Drug Interactions of Amprenavir and Efavirenz, in Combination With a Second Protease Inhibitor, in HIV-Negative Volunteers

Pharmacokinetic Interaction Studies of Amprenavir (APV), Efavirenz (EFV), and a Second Protease Inhibitor in HIV-Seronegative Volunteers

The purpose of this study is to measure the blood levels of amprenavir (APV) alone, APV combined with efavirenz (EFV), and APV/EFV combined with a third drug (nelfinavir [NFV], indinavir [IDV], ritonavir soft gel capsules [RTV sgc], or saquinavir soft gel capsules [SQV sgc]).

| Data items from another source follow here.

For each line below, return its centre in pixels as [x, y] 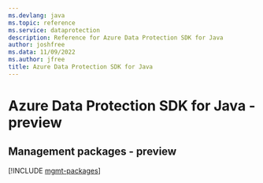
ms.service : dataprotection [54, 30]
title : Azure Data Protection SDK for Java [81, 67]
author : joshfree [37, 45]
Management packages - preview [93, 152]
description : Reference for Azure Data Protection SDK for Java [116, 37]
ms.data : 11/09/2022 [42, 52]
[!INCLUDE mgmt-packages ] [54, 170]
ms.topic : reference [42, 23]
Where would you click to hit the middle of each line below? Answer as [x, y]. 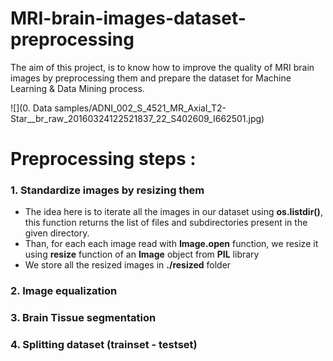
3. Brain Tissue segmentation [83, 318]
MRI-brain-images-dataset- [128, 18]
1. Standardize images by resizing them [107, 190]
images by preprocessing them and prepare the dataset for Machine [151, 78]
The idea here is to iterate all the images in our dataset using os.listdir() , [173, 212]
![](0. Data [31, 108]
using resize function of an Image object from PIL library [142, 254]
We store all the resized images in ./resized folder [128, 265]
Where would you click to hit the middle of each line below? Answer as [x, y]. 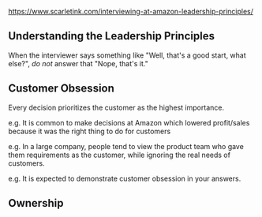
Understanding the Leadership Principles [112, 36]
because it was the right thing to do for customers [90, 131]
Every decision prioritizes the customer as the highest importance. [116, 107]
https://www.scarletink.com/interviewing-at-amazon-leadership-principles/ [131, 11]
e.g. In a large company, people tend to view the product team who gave [126, 146]
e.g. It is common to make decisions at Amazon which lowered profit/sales [129, 122]
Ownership [36, 203]
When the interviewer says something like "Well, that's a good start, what [127, 55]
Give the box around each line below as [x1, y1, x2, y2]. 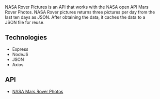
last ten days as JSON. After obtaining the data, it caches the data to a [5, 14, 145, 20]
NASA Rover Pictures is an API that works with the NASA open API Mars [5, 4, 149, 10]
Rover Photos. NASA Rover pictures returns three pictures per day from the [5, 9, 155, 15]
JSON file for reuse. [5, 19, 45, 25]
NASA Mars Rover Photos [12, 88, 64, 94]
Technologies [5, 33, 48, 42]
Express [12, 46, 29, 52]
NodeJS [12, 51, 29, 57]
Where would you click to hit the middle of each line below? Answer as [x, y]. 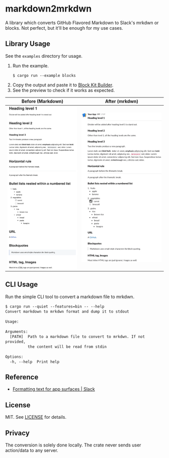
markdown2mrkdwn [49, 9]
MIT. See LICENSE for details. [36, 417]
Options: [14, 357]
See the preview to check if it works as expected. [64, 90]
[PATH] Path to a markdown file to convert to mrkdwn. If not [77, 337]
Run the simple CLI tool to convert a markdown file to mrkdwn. [70, 297]
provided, [16, 342]
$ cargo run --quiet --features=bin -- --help [55, 306]
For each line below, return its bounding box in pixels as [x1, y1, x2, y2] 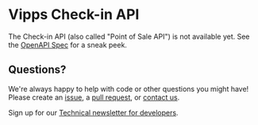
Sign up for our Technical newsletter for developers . [8, 108, 179, 117]
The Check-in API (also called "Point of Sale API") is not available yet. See [8, 32, 250, 41]
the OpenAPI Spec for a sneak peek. [8, 40, 127, 49]
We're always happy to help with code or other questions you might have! [8, 84, 249, 93]
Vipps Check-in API [8, 6, 140, 24]
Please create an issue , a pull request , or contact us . [8, 93, 180, 102]
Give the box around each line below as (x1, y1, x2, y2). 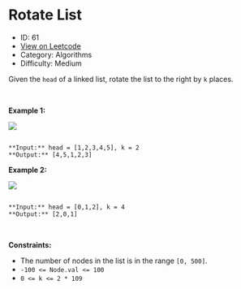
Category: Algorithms (19, 50, 93, 59)
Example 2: (8, 165, 47, 175)
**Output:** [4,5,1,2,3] (8, 150, 93, 159)
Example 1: (8, 106, 46, 115)
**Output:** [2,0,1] (8, 209, 79, 218)
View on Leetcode (19, 41, 81, 50)
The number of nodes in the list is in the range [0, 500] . (19, 256, 209, 265)
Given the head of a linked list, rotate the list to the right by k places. (8, 74, 234, 84)
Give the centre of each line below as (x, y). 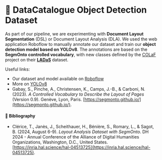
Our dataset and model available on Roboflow (58, 79)
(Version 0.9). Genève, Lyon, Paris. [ (48, 99)
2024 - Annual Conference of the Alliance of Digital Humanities (76, 137)
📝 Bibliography (20, 116)
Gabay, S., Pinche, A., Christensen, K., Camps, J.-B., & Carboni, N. (79, 89)
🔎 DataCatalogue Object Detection (76, 10)
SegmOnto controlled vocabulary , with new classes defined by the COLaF (81, 54)
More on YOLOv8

Anti-HIV therapy with 3 or 4 drugs is currently the recommended approach for treating HIV infections. Doctors need to know the best dosages of certain drugs when they are given in combination. This study will measure the blood levels of APV alone, APV combined with EFV, and APV/EFV plus a second PI in healthy volunteers. It will study the safety and tolerance of these drugs.

Study Overview

• Status: Completed
• Conditions: HIV Infections
• Intervention / Treatment: Drug: Indinavir sulfate; Drug: Ritonavir; Drug: Nelfinavir mesylate; Drug: Amprenavir; Drug: Efavirenz; Drug: Saquinavir

Detailed Description

Triple-drug antiretroviral regimens have become the recommended approach to therapy for HIV infection. [AS PER AMENDMENT 12/4/00: The clinical use of multiple-drug antiretroviral regimens containing various combinations of nucleoside reverse transcriptase inhibitors (NRTIs), nonnucleoside reverse transcriptase inhibitors (NNRTIs), and protease inhibitors (PIs) has become a widespread approach to therapy for HIV infection, especially for patients previously treated with PIs.] Since the introduction of PIs, a greater awareness of the relationship between optimal suppression of viral replication, genotypic resistance, and viral rebound has led to the design of more potent antiretroviral drug combinations. Two ACTG clinical trials addressing the issue of virologic failure utilize antiviral regimens that include 2 NRTIs, 2 PIs (one of which is APV), and EFV (NNRTI). Although this drug combination is logical, there is limited PK data to guide the dosing selection. This study enrolls healthy volunteers to obtain PK profiles and metabolic assessments of APV/EFV before and after the addition of a second PI [AS PER AMENDMENT 12/4/00: APV alone, APV combined with EFV, and APV/EFV combined with a second PI].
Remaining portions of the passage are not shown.